CGNR: The Canadian Glomerulonephritis Registry and Translational Research Initiative
Study Details
Study Description
Brief Summary
Glomerulonephritis (GN) is one of the most important causes of kidney failure in Canada. These comprise a group of "rare" diseases (<5 per 250,000 population), yet GN is a leading cause of kidney failure and accounts annually for close to 20% of incident cases of end stage kidney disease (ESKD) in Canada. Prevention of progression to kidney failure is possible, however several barriers and gaps in knowledge challenge our ability to provide patients with individualized effective therapy. These include a lack of sensitive non-invasive tools for monitoring disease activity, prognosis, and response to therapy. A gap in understanding of the core molecular processes underlying the development and progression of GN, and a lack of cohesive networks for evaluation of novel treatment approaches contribute to a lack of targeted and personalized therapies for GN. To address these challenges we will create a national, multi-dimensional platform for application of human-based molecular research and advanced therapeutics in GN.

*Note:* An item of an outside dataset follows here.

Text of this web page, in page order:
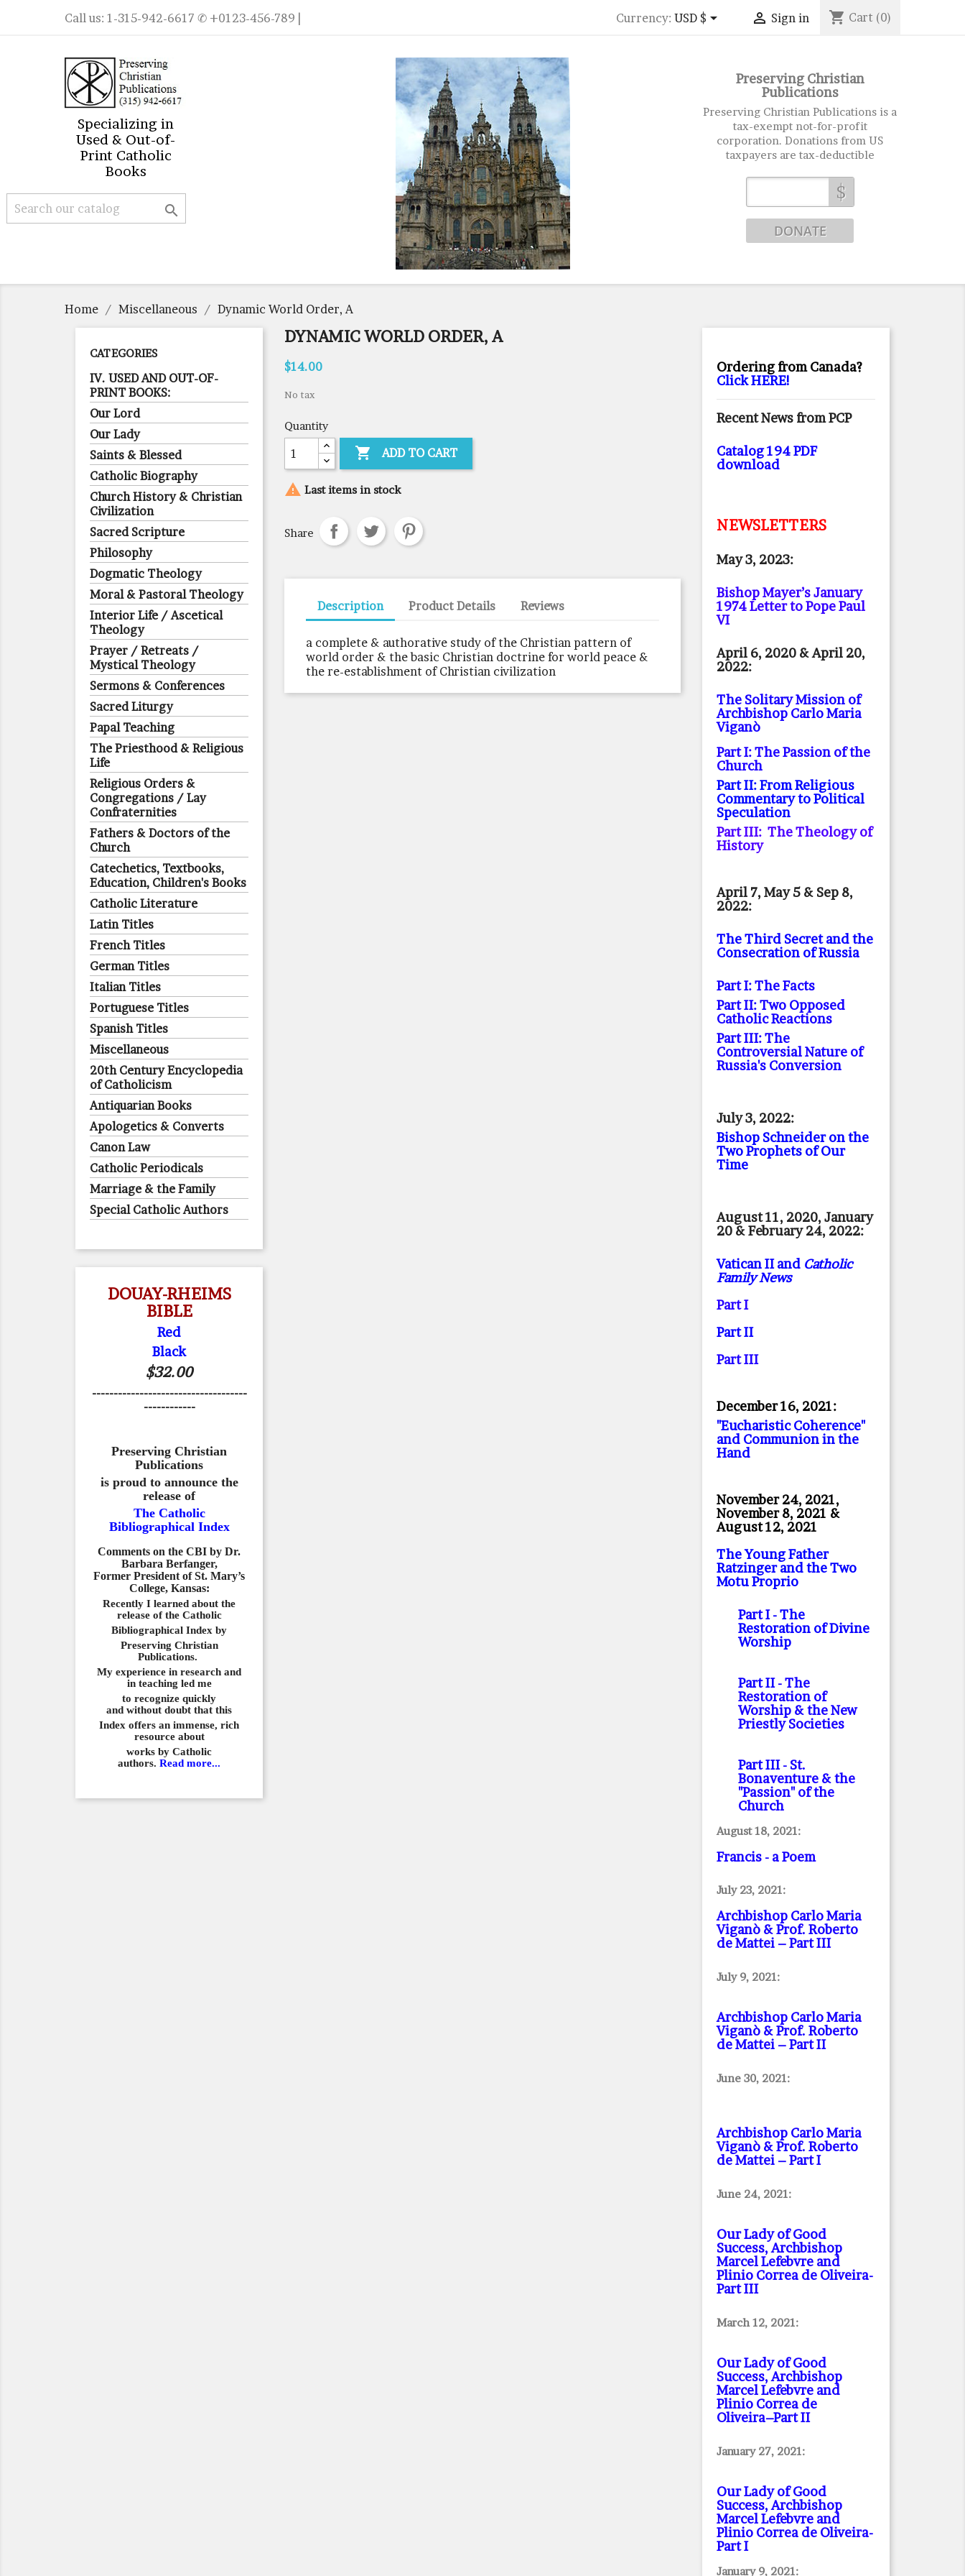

Condition or Disease | Intervention/Treatment | Phase |
---|---|---|
|
Detailed Description
To accomplish the goals set out in this project, the CGNR network will recruit and maintain a large cohort of patients 350 with glomerular diseases and follow them prospectively with standardized clinical data and biospecimen collection. The infrastructure and study design presented in this protocol will form the backbone for a broad range of scientific approaches and inquiries, essential to moving the field forward and improving the outcomes of patients affected by these diseases. Successful recruitment of 350 patients from across the country, creating a rich biobank and data repository. Our aims are to identifying patient characteristics associated with glomerular diseases and complications, characterizing disease trajectory under current clinical care, estimating event rates of clinically meaningful outcomes, identify predictors of short and long-term outcomes including therapeutic outcomes. We also aim to identify and characterize clinical, histological, molecular and genetic biomarkers that are linked to glomerular diseases and outcomes that might improve disease classification, and biomarkers that may be employed in clinical practice or in clinical trials that predict disease activity or response to therapy. Furthermore, we propose to study sequence variations, transcriptome profile and their impact on disease presentation and clinical outcome. On the patient level, we will identify patient reported outcomes such as disease burden, physical function and quality of life associated with GN diseases and validate tools to assess impact of disease and therapy on patients. Achievement of our goals will be determined by the success of the research studies that evolve from the biobank, and data repository.
Study Design
Arms and Interventions
Arm | Intervention/Treatment |
---|---|
IgA Nephropathy (IgAN) Biopsy-Proven IgAN |
|
Focal Segmental Glomerulosclerosis (FSGS) Biopsy-Proven FSGS |
|
Membranous Nephropathy (MGN) Biopsy-Proven MGN |
|
Mesangioproliferative Glomerulonephritis (MPGN) Biopsy-Proven MPGN |
|
Minimal Change Disease (MCD) Biopsy-Proven MCD |
Outcome Measures
Primary Outcome Measures
- Composite renal outcome (Estimated Glomerular Filtration Rate) [2 years]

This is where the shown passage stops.